# Recognizing Directory Brute-force from apache2's access.log file

Hello, there. Today we will be taking a look at Directory Brute-force in apache2.

In directory brute-force, the most common method is to directly try a dictionary of common directory and see the server response. If the server returns 404, it means that it doesn't exist. Otherwise it exists but on several condition, such as unauthorized.

I used my previous competition, KKST Qualifiers, log analysis file as the log example.

In [30]:
import re
import pandas as pd
from datetime import datetime
import pytz

In [31]:
def parse_str(x):
    """
    Returns the string delimited by two characters.

    Example:
        `>>> parse_str('[my string]')`
        `'my string'`
    """
    return x[1:-1]

def parse_datetime(x):
    '''
    Parses datetime with timezone formatted as:
        `[day/month/year:hour:minute:second zone]`

    Example:
        `>>> parse_datetime('13/Nov/2015:11:45:42 +0000')`
        `datetime.datetime(2015, 11, 3, 11, 45, 4, tzinfo=<UTC>)`

    Due to problems parsing the timezone (`%z`) with `datetime.strptime`, the
    timezone will be obtained using the `pytz` library.
    '''
    dt = datetime.strptime(x[1:-7], '%d/%b/%Y:%H:%M:%S')
    dt_tz = int(x[-6:-3])*60+int(x[-3:-1])
    return dt.replace(tzinfo=pytz.FixedOffset(dt_tz))

The function above is used for cleaning unusual string format such as time and string with closed brackets.

In [32]:
data = pd.read_csv(
    'access.log',
    sep=r'\s(?=(?:[^"]*"[^"]*")*[^"]*$)(?![^\[]*\])',
    engine='python',
    na_values='-',
    header=None,
    usecols=[0, 3, 4, 5, 6, 7, 8],
    names=['ip', 'time', 'request', 'status', 'size', 'referer', 'user_agent'],
    converters={'time': parse_datetime,
                'request': parse_str,
                'status': int,
                'size': int,
                'referer': parse_str,
                'user_agent': parse_str})

In [33]:
data.head()

Unnamed: 0,ip,time,request,status,size,referer,user_agent
0,192.168.77.87,2020-11-09 04:07:00+00:00,GET / HTTP/1.1,200,3477,,Mozilla/5.0 (Windows NT 10.0; Win64; x64) Appl...
1,192.168.77.87,2020-11-09 04:07:00+00:00,GET /robots.txt HTTP/1.1,404,492,,Mozilla/5.0 (Windows NT 10.0; Win64; x64) Appl...
2,192.168.77.87,2020-11-09 04:07:00+00:00,GET /icons/ubuntu-logo.png HTTP/1.1,200,3623,http://192.168.77.38/,Mozilla/5.0 (Windows NT 10.0; Win64; x64) Appl...
3,192.168.77.87,2020-11-09 04:07:00+00:00,GET /favicon.ico HTTP/1.1,404,491,http://192.168.77.38/,Mozilla/5.0 (Windows NT 10.0; Win64; x64) Appl...
4,192.168.77.87,2020-11-09 04:59:01+00:00,GET / HTTP/1.1,200,2361,,Mozilla/5.0 (Windows NT 10.0; Win64; x64) Appl...

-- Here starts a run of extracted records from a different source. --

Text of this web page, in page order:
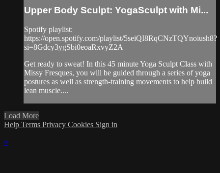
Upper Body Sculpt: YogaSculpt with Mi...
Spotify playlist:
https://open.spotify.com/playlist/5seiQI8RqCNzTQYnoiush8?
si=8Gdcy3ygSbi0eoaRxvyZ2A
Get ready to sweat! In this 45 minute Yoga Sculpt Class with
Missy Fresques, you will be guided through a series of yoga
postures as well as strength-training movements to help build
lean muscle....
Load More
Help Terms Privacy Cookies Sign in
×
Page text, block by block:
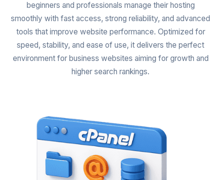
beginners and professionals manage their hosting
smoothly with fast access, strong reliability, and advanced
tools that improve website performance. Optimized for
speed, stability, and ease of use, it delivers the perfect
environment for business websites aiming for growth and
higher search rankings.
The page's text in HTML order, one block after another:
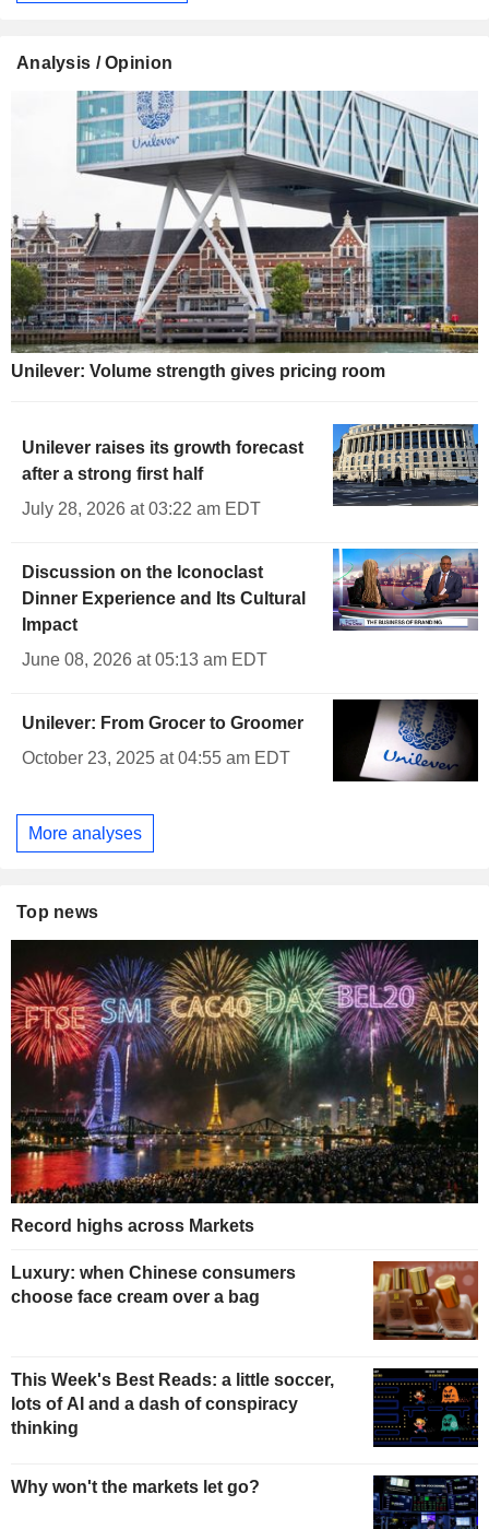
Analysis / Opinion
Unilever: Volume strength gives pricing room
Unilever raises its growth forecast
after a strong first half
July 28, 2026 at 03:22 am EDT
Discussion on the Iconoclast
Dinner Experience and Its Cultural
Impact
June 08, 2026 at 05:13 am EDT
Unilever: From Grocer to Groomer
October 23, 2025 at 04:55 am EDT
More analyses
Top news
Record highs across Markets
Luxury: when Chinese consumers
choose face cream over a bag
This Week's Best Reads: a little soccer,
lots of AI and a dash of conspiracy
thinking
Why won't the markets let go?
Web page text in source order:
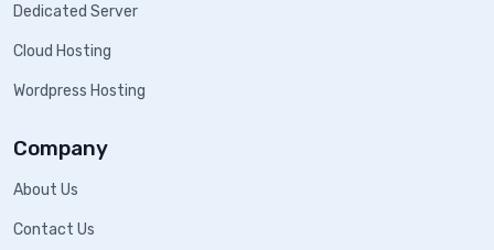
Dedicated Server
Cloud Hosting
Wordpress Hosting
Company
About Us
Contact Us
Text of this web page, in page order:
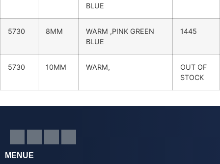
BLUE
5730 8MM
WARM ,PINK GREEN
BLUE
1445
5730 10MM WARM,
OUT OF
STOCK
MENUE
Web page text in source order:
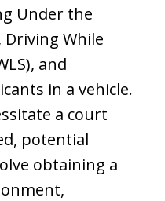
Under the
Driving While
and
in a vehicle.
a court
potential
obtaining a
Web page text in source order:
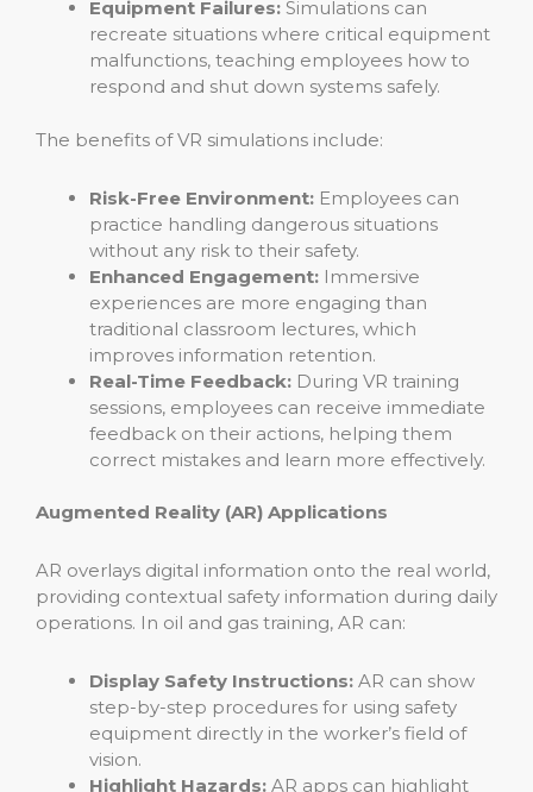
Equipment Failures: Simulations can
recreate situations where critical equipment
malfunctions, teaching employees how to
respond and shut down systems safely.
The benefits of VR simulations include:
Risk-Free Environment: Employees can
practice handling dangerous situations
without any risk to their safety.
Enhanced Engagement: Immersive
experiences are more engaging than
traditional classroom lectures, which
improves information retention.
Real-Time Feedback: During VR training
sessions, employees can receive immediate
feedback on their actions, helping them
correct mistakes and learn more effectively.
Augmented Reality (AR) Applications
AR overlays digital information onto the real world,
providing contextual safety information during daily
operations. In oil and gas training, AR can:
Display Safety Instructions: AR can show
step-by-step procedures for using safety
equipment directly in the worker’s field of
vision.
Highlight Hazards: AR apps can highlight

Now that we have the data ready to digest, we can proceed to check whether the log shows an indication of directory brute force or not. We will use `pandas` to digest and count the requests.

In [34]:
print("Total digested requests:", data.shape[0])
for status in data.status.unique():
    statusobj = data.apply(lambda x: True if x['status'] == status else False, axis=1)
    numofstatus = len(statusobj[statusobj == True].index)
    print("Requests with", str(status), "status:", str(numofstatus), "("+"{:.4f}".format(numofstatus/data.shape[0]*100), "%)")

Total digested requests: 19060
Requests with 200 status: 101 (0.5299 %)
Requests with 404 status: 18830 (98.7933 %)
Requests with 304 status: 1 (0.0052 %)
Requests with 500 status: 14 (0.0735 %)
Requests with 403 status: 108 (0.5666 %)
Requests with 301 status: 6 (0.0315 %)


In this example, you can see that in a directory brute-force attack, you will expect a lot of 404 response from the server and noticed the sudden high load of the server. Common users won't get 404 responses that often. If this was detected, it is recommended to check the logs for confirmation of the directory brute-force. Sometimes, this can be a false positive but it's rare unless there are something done in the server that resulted in many 404s e.g. committing untested code to production server.

Usually directory brute-forcing is done alphabetically because of dictionary, so if there is a sudden spike of 404s and when checked it's from the same IP and the requests are alphabetically ordered, you can flag this as an incident.